• _Action item_: Your task is to transcribe each record exactly and to omit every image.

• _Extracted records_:
################

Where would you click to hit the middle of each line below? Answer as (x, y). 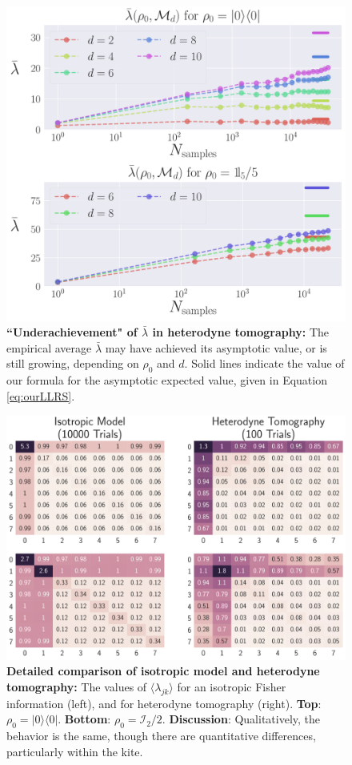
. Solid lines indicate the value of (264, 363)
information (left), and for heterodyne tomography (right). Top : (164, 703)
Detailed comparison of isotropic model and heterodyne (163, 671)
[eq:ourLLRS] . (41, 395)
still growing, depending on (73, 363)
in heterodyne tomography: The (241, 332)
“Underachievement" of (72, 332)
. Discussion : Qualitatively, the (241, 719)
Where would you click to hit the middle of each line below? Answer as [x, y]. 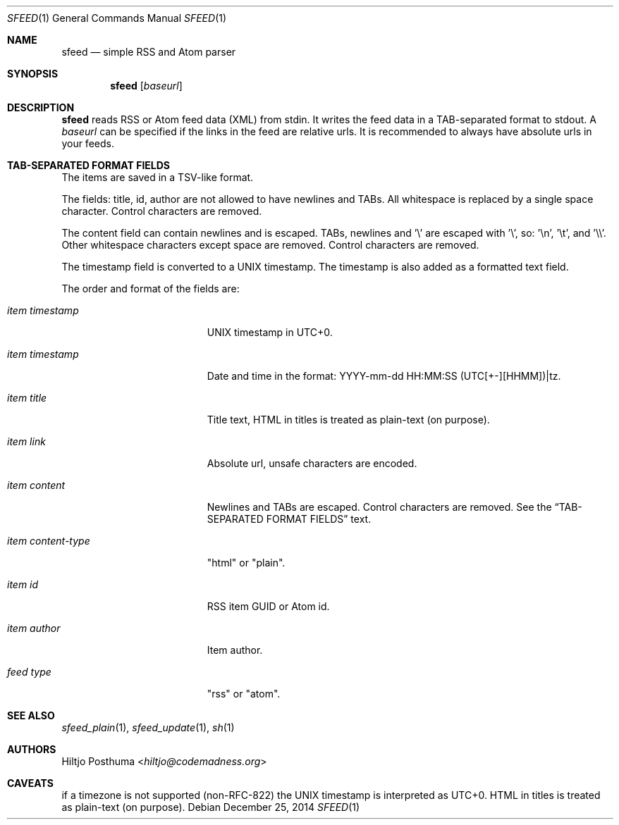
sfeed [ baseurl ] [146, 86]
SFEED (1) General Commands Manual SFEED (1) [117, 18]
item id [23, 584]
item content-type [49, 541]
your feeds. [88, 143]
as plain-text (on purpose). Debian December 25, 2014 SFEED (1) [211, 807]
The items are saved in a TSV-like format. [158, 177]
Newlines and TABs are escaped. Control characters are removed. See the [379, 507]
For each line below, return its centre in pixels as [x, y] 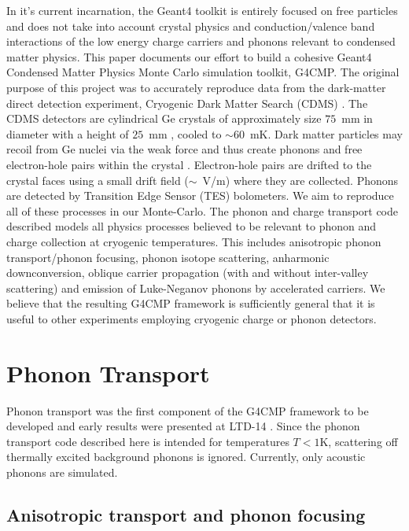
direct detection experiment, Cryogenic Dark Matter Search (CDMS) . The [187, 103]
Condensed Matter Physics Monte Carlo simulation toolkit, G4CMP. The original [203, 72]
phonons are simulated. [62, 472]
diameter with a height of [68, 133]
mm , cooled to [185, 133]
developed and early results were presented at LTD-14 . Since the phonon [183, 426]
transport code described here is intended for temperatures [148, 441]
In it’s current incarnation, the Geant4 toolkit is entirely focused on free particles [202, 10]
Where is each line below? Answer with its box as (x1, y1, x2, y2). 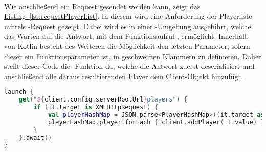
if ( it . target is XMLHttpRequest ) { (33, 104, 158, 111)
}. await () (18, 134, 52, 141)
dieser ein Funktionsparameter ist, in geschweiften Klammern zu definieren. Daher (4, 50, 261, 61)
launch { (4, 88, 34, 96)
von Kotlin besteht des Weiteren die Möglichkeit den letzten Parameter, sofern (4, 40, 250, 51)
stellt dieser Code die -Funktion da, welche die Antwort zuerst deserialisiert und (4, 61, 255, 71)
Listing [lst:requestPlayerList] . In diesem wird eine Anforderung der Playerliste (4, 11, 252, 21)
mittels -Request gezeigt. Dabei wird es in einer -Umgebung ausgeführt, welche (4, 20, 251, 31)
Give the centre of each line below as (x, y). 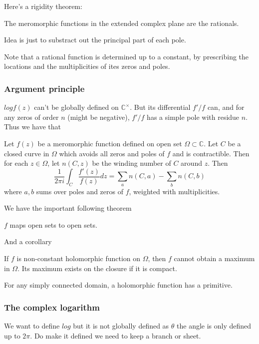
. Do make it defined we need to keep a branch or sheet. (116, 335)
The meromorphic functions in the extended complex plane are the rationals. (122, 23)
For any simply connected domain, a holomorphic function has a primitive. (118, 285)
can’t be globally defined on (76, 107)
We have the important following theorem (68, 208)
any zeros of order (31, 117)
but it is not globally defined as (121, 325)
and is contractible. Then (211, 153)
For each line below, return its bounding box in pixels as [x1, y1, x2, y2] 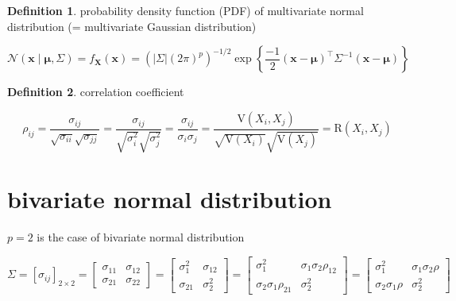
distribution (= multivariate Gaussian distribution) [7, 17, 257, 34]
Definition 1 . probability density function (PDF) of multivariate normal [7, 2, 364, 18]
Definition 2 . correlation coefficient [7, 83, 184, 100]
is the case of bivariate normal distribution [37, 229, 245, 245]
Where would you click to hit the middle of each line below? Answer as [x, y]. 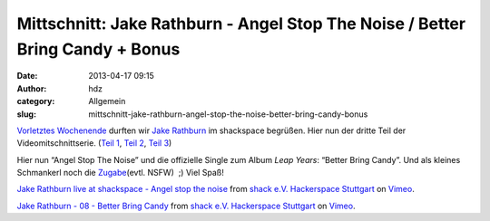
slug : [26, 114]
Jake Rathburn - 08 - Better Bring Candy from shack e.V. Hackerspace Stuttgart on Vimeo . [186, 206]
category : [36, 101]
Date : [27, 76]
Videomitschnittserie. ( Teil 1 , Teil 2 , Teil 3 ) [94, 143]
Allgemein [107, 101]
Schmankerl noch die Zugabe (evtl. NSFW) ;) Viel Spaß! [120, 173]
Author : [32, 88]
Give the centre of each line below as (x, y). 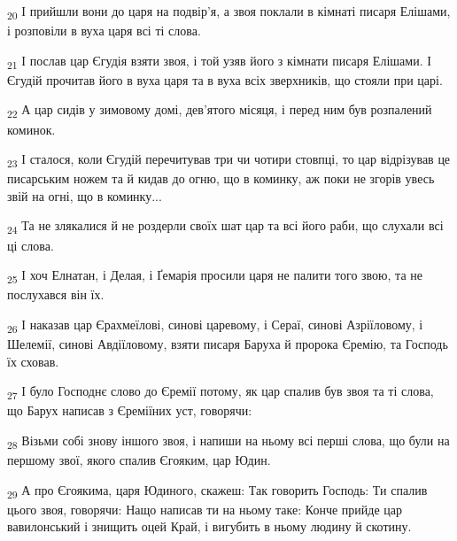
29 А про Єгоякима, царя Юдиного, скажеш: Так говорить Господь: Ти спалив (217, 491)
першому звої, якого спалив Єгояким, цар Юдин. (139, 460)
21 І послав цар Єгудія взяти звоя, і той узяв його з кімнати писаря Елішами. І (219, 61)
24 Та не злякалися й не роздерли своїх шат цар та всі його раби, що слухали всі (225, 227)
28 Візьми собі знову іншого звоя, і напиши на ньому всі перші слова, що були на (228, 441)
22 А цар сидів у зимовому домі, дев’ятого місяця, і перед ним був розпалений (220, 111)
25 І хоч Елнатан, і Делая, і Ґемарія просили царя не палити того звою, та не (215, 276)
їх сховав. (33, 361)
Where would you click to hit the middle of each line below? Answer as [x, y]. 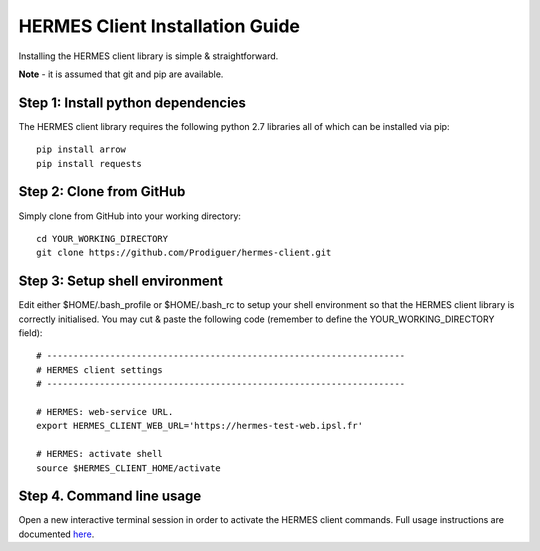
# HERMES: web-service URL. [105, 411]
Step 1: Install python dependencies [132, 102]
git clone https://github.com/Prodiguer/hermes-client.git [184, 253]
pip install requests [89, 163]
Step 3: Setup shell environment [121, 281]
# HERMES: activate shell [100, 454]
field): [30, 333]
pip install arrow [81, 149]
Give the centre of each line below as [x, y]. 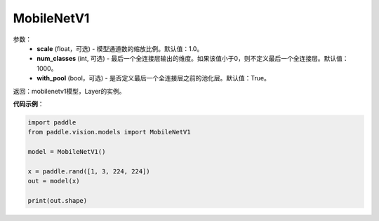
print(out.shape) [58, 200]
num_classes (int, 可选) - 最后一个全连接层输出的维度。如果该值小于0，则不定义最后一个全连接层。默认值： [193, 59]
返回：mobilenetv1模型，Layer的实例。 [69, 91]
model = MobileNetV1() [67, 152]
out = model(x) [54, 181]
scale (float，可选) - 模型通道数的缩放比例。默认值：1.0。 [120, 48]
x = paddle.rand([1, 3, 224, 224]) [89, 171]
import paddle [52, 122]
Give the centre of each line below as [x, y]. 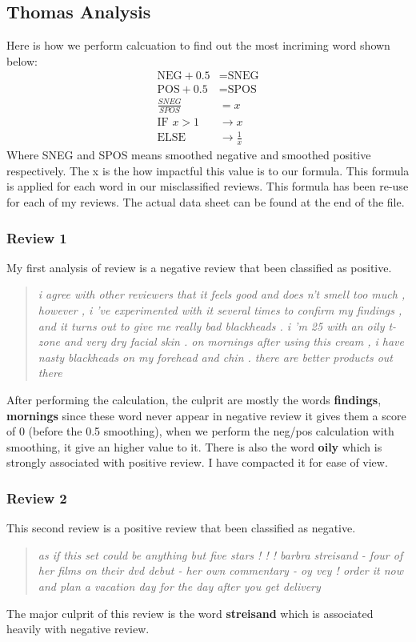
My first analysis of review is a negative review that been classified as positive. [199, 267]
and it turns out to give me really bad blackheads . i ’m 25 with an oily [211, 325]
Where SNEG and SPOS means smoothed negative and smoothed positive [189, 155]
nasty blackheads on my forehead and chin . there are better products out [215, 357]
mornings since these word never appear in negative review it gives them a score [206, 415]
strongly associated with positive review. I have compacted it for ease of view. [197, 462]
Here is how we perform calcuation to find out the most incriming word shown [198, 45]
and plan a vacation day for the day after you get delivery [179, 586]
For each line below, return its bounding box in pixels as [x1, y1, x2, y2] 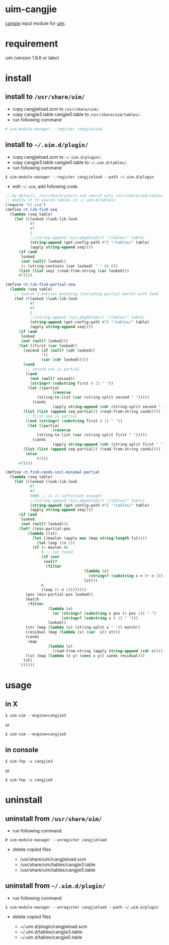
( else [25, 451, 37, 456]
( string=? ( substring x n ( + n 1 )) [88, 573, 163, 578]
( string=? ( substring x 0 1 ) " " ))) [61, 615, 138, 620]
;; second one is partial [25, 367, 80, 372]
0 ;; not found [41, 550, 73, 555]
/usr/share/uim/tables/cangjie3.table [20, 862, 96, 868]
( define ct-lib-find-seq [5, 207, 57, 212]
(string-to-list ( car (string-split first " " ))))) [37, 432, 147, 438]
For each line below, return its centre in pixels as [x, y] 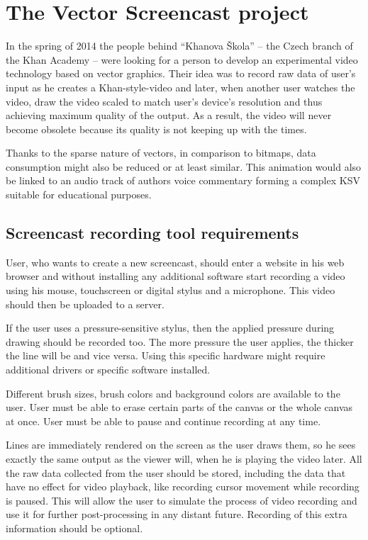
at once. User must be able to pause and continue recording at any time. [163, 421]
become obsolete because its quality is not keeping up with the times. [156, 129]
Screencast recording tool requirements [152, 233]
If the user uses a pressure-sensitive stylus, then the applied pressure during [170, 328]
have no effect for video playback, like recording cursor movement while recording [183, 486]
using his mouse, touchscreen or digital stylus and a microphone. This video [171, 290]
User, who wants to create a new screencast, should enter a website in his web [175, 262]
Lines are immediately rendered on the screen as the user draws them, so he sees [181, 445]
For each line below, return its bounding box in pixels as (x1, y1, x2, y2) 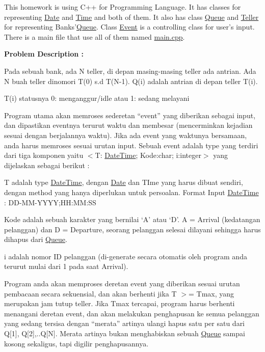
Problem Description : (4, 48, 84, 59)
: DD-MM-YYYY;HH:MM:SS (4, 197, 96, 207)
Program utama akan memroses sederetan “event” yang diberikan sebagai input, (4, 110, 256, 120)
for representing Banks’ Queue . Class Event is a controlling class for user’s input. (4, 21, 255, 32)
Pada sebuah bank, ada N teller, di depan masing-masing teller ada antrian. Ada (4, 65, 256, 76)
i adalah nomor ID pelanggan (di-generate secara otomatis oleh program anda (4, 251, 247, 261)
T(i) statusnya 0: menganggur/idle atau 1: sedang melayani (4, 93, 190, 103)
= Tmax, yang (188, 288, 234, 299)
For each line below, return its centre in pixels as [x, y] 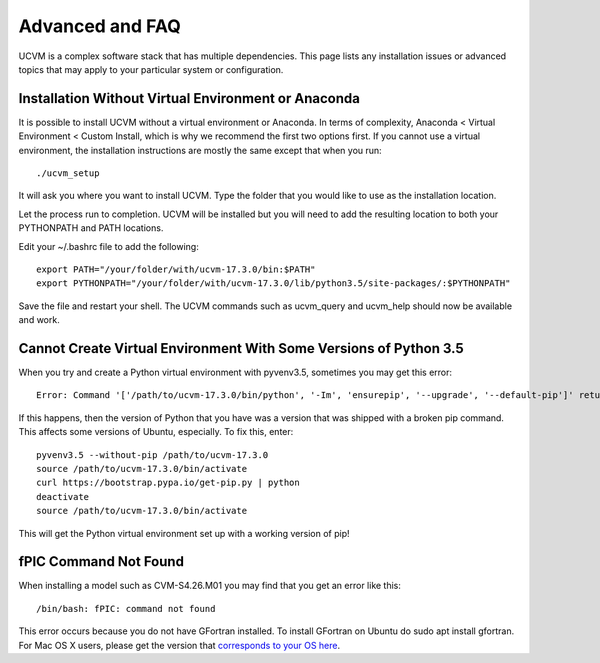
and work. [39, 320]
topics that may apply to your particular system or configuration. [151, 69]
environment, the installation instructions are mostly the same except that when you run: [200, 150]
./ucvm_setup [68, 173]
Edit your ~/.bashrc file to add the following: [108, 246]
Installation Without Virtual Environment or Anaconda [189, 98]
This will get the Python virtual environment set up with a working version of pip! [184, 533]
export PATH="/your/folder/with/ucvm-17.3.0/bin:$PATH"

################

• _Response to this exercise_:
Where would you click to hit the middle of each line below? Answer as (x, y). 
. Solid lines indicate the value of (264, 363)
information (left), and for heterodyne tomography (right). Top : (164, 703)
Detailed comparison of isotropic model and heterodyne (163, 671)
[eq:ourLLRS] . (41, 395)
still growing, depending on (73, 363)
in heterodyne tomography: The (241, 332)
“Underachievement" of (72, 332)
. Discussion : Qualitatively, the (241, 719)
Where would you click to hit the middle of each line below? Answer as [x, y]. 
sfeed [ baseurl ] [146, 86]
SFEED (1) General Commands Manual SFEED (1) [117, 18]
item id [23, 584]
item content-type [49, 541]
your feeds. [88, 143]
as plain-text (on purpose). Debian December 25, 2014 SFEED (1) [211, 807]
The items are saved in a TSV-like format. [158, 177]
Newlines and TABs are escaped. Control characters are removed. See the [379, 507]
For each line below, return its centre in pixels as [x, y] 
direct detection experiment, Cryogenic Dark Matter Search (CDMS) . The [187, 103]
Condensed Matter Physics Monte Carlo simulation toolkit, G4CMP. The original [203, 72]
phonons are simulated. [62, 472]
diameter with a height of [68, 133]
mm , cooled to [185, 133]
developed and early results were presented at LTD-14 . Since the phonon [183, 426]
transport code described here is intended for temperatures [148, 441]
In it’s current incarnation, the Geant4 toolkit is entirely focused on free particles [202, 10]
Where is each line below? Answer with its box as (x1, y1, x2, y2). 
if ( it . target is XMLHttpRequest ) { (33, 104, 158, 111)
}. await () (18, 134, 52, 141)
dieser ein Funktionsparameter ist, in geschweiften Klammern zu definieren. Daher (4, 50, 261, 61)
launch { (4, 88, 34, 96)
von Kotlin besteht des Weiteren die Möglichkeit den letzten Parameter, sofern (4, 40, 250, 51)
stellt dieser Code die -Funktion da, welche die Antwort zuerst deserialisiert und (4, 61, 255, 71)
Listing [lst:requestPlayerList] . In diesem wird eine Anforderung der Playerliste (4, 11, 252, 21)
mittels -Request gezeigt. Dabei wird es in einer -Umgebung ausgeführt, welche (4, 20, 251, 31)
Give the centre of each line below as (x, y). 
. Do make it defined we need to keep a branch or sheet. (116, 335)
The meromorphic functions in the extended complex plane are the rationals. (122, 23)
For any simply connected domain, a holomorphic function has a primitive. (118, 285)
can’t be globally defined on (76, 107)
We have the important following theorem (68, 208)
any zeros of order (31, 117)
but it is not globally defined as (121, 325)
and is contractible. Then (211, 153)
For each line below, return its bounding box in pixels as [x1, y1, x2, y2] 
distribution (= multivariate Gaussian distribution) [7, 17, 257, 34]
Definition 1 . probability density function (PDF) of multivariate normal [7, 2, 364, 18]
Definition 2 . correlation coefficient [7, 83, 184, 100]
is the case of bivariate normal distribution [37, 229, 245, 245]
Where would you click to hit the middle of each line below? Answer as [x, y]. 
slug : [26, 114]
Jake Rathburn - 08 - Better Bring Candy from shack e.V. Hackerspace Stuttgart on Vimeo . [186, 206]
category : [36, 101]
Date : [27, 76]
Videomitschnittserie. ( Teil 1 , Teil 2 , Teil 3 ) [94, 143]
Allgemein [107, 101]
Schmankerl noch die Zugabe (evtl. NSFW) ;) Viel Spaß! [120, 173]
Author : [32, 88]
Give the centre of each line below as (x, y). 
29 А про Єгоякима, царя Юдиного, скажеш: Так говорить Господь: Ти спалив (217, 491)
першому звої, якого спалив Єгояким, цар Юдин. (139, 460)
21 І послав цар Єгудія взяти звоя, і той узяв його з кімнати писаря Елішами. І (219, 61)
24 Та не злякалися й не роздерли своїх шат цар та всі його раби, що слухали всі (225, 227)
28 Візьми собі знову іншого звоя, і напиши на ньому всі перші слова, що були на (228, 441)
22 А цар сидів у зимовому домі, дев’ятого місяця, і перед ним був розпалений (220, 111)
25 І хоч Елнатан, і Делая, і Ґемарія просили царя не палити того звою, та не (215, 276)
їх сховав. (33, 361)
Where would you click to hit the middle of each line below? Answer as [x, y]. 
# HERMES: web-service URL. [105, 411]
Step 1: Install python dependencies [132, 102]
git clone https://github.com/Prodiguer/hermes-client.git [184, 253]
pip install requests [89, 163]
Step 3: Setup shell environment [121, 281]
# HERMES: activate shell [100, 454]
field): [30, 333]
pip install arrow [81, 149]
Give the centre of each line below as [x, y]. 
print(out.shape) [58, 200]
num_classes (int, 可选) - 最后一个全连接层输出的维度。如果该值小于0，则不定义最后一个全连接层。默认值： [193, 59]
返回：mobilenetv1模型，Layer的实例。 [69, 91]
model = MobileNetV1() [67, 152]
out = model(x) [54, 181]
scale (float，可选) - 模型通道数的缩放比例。默认值：1.0。 [120, 48]
x = paddle.rand([1, 3, 224, 224]) [89, 171]
import paddle [52, 122]
Give the centre of each line below as [x, y]. 
My first analysis of review is a negative review that been classified as positive. [199, 267]
and it turns out to give me really bad blackheads . i ’m 25 with an oily [211, 325]
Where SNEG and SPOS means smoothed negative and smoothed positive [189, 155]
nasty blackheads on my forehead and chin . there are better products out [215, 357]
mornings since these word never appear in negative review it gives them a score [206, 415]
strongly associated with positive review. I have compacted it for ease of view. [197, 462]
Here is how we perform calcuation to find out the most incriming word shown [198, 45]
and plan a vacation day for the day after you get delivery [179, 586]
For each line below, return its bounding box in pixels as [x1, y1, x2, y2] 
( else [25, 451, 37, 456]
( string=? ( substring x n ( + n 1 )) [88, 573, 163, 578]
( string=? ( substring x 0 1 ) " " ))) [61, 615, 138, 620]
;; second one is partial [25, 367, 80, 372]
0 ;; not found [41, 550, 73, 555]
/usr/share/uim/tables/cangjie3.table [20, 862, 96, 868]
( define ct-lib-find-seq [5, 207, 57, 212]
(string-to-list ( car (string-split first " " ))))) [37, 432, 147, 438]
For each line below, return its centre in pixels as [x, y] 
at once. User must be able to pause and continue recording at any time. [163, 421]
become obsolete because its quality is not keeping up with the times. [156, 129]
Screencast recording tool requirements [152, 233]
If the user uses a pressure-sensitive stylus, then the applied pressure during [170, 328]
have no effect for video playback, like recording cursor movement while recording [183, 486]
using his mouse, touchscreen or digital stylus and a microphone. This video [171, 290]
User, who wants to create a new screencast, should enter a website in his web [175, 262]
Lines are immediately rendered on the screen as the user draws them, so he sees [181, 445]
For each line below, return its bounding box in pixels as (x1, y1, x2, y2) 
Problem Description : (4, 48, 84, 59)
: DD-MM-YYYY;HH:MM:SS (4, 197, 96, 207)
Program utama akan memroses sederetan “event” yang diberikan sebagai input, (4, 110, 256, 120)
for representing Banks’ Queue . Class Event is a controlling class for user’s input. (4, 21, 255, 32)
Pada sebuah bank, ada N teller, di depan masing-masing teller ada antrian. Ada (4, 65, 256, 76)
i adalah nomor ID pelanggan (di-generate secara otomatis oleh program anda (4, 251, 247, 261)
T(i) statusnya 0: menganggur/idle atau 1: sedang melayani (4, 93, 190, 103)
= Tmax, yang (188, 288, 234, 299)
For each line below, return its centre in pixels as [x, y] 
and work. [39, 320]
topics that may apply to your particular system or configuration. [151, 69]
environment, the installation instructions are mostly the same except that when you run: [200, 150]
./ucvm_setup [68, 173]
Edit your ~/.bashrc file to add the following: [108, 246]
Installation Without Virtual Environment or Anaconda [189, 98]
This will get the Python virtual environment set up with a working version of pip! [184, 533]
export PATH="/your/folder/with/ucvm-17.3.0/bin:$PATH"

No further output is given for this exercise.